Mamy też możliwość dostać polskie artykuły spożywcze w Berlinie, ponieważ istnieją polskie sklepy. Te sklepy sprzedają produkty z Polski, które zostają przewożone do Berlina. Są to produkty zapakowane jak czipsy, pasztetówki i przyprawy albo świeże ciasta, mięso i sery. Można też dostać polskie gazetki i czasami jest możliwość zamawiania tortów na przykład na urodziny albo chrzciny.
Te sklepiki są często dość małe i pracują tam ludzie, którzy umieją mówić po polsku, i to jest ważne, ponieważ większość klientów to Polacy. Oczywiście nie ma dużo wyboru w takich małych sklepach, ale można dostać główne polskie rzeczy. Zwłaszcza na święta te sklepiki są pomocne, ponieważ można tam dostać barszcz i uszka na wigilię albo białą kiełbasę na Wielkanoc. Jednak radzę już wcześniej pójść i zamówić kilka lasek kiełbasy i innych podstawowych rzeczy na święta, ponieważ wtedy ludzie szybko je wykupują.
Negatywnym aspektem tych sklepów jest, że są dość drogie i płaci się dużo więcej za produkty niż w Polsce.
W dzisiejszym czasie nawet w normalnych niemieckich sklepach jak Edeka można dostać kilka polskich produktów, ponieważ mają często mały kąt z rzeczami z innych krajów.

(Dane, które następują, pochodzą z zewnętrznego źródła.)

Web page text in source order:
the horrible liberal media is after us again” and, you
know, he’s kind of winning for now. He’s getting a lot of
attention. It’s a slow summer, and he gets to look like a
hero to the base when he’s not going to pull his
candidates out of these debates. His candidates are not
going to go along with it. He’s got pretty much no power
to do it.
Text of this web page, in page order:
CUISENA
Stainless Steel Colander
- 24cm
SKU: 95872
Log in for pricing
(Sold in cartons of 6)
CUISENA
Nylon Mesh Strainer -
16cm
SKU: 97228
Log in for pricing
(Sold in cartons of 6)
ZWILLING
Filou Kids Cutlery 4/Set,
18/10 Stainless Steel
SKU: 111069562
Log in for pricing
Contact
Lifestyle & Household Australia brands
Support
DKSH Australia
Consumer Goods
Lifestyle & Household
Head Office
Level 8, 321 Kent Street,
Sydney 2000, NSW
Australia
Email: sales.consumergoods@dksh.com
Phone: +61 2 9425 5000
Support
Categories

Na koniec można powiedzieć, że te sklepy polskie są wśród Polaków znane i chętnie odwiedzane, jednak tylko na małe zakupy, jak się chce coś typowo polskiego. Zwykłe zakupy robi się dalej w niemieckich sklepach, ponieważ jest tam taniej i ma się więcej wyboru.
- Julia o sobie: Urodziłam się w Berlinie, ale moja rodzina pochodzi z Polski. Mówię już od małego po polsku i bardzo chętnie jeżdżę tam do rodziny albo zwiedzam polskie miasta, w których jeszcze nie byłam. Na Uniwersytecie Humboldtów studiuję polonistykę i anglistykę, ponieważ oba języki mi się bardzo podobają.

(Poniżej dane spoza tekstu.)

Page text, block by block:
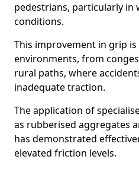
pedestrians, particularly in
conditions.
This improvement in grip
environments, from
rural paths, where
inadequate traction.
The application of
as rubberised aggregates
has demonstrated
elevated friction levels.
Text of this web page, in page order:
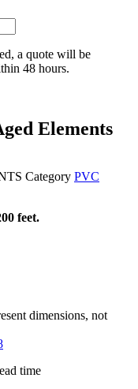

Autor: Simone Aglan-Buttazzi
Istnieje kilka sposobów na uzyskanie dostępu do drukowanych polskich książek w Berlinie. Najlepszą opcją jest zawsze biblioteka, na przykład ta w Instytucie Slawistyki i Hungarystyki. Jeśli jednak człowiek ma ochotę na zakupy i chciałby uniknąć Internetu, to nie ma zbyt dużego wyboru. Punktem odniesienia pozostaje ➚buchbund w „Kreuzköllnie”, ale to nie jedyna księgarnia z tytułami po polsku.

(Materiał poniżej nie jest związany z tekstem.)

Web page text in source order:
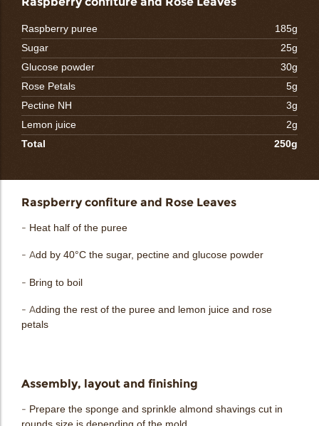
Raspberry puree
185g
Sugar
25g
Glucose powder
30g
Rose Petals
5g
Pectine NH
3g
Lemon juice
2g
Total
250g
Raspberry confiture and Rose Leaves
- Heat half of the puree
- Add by 40°C the sugar, pectine and glucose powder
- Bring to boil
- Adding the rest of the puree and lemon juice and rose
petals
Assembly, layout and finishing
- Prepare the sponge and sprinkle almond shavings cut in

Do 2022 roku można było znaleźć kilkanaście takich książek w Dussmannie, największym lokalnym centrum handlowym z produktami kulturalnymi. Na pierwszym piętrze, niedaleko księgarni anglojęzycznej, znajduje się dział poświęcony książkom importowanym. Takie tomy są przede wszystkim z Francji, Hiszpanii, Włoch i Rosji, a w osobnym pomieszczeniu jest dużo książek dla dzieci. Ostatnio Dussmann został całkowicie zreorganizowany i teraz niektóre rzeczy trudno znaleźć. Wśród nich wydaje się, że zniknęły książki w języku polskim. Jedyne języki słowiańskie, które pozostały, to rosyjski i ukraiński. Podręczniki językowe są zawsze dostępne, bardzo dobrze, ale to nie jest klasyczna lektura na relaks…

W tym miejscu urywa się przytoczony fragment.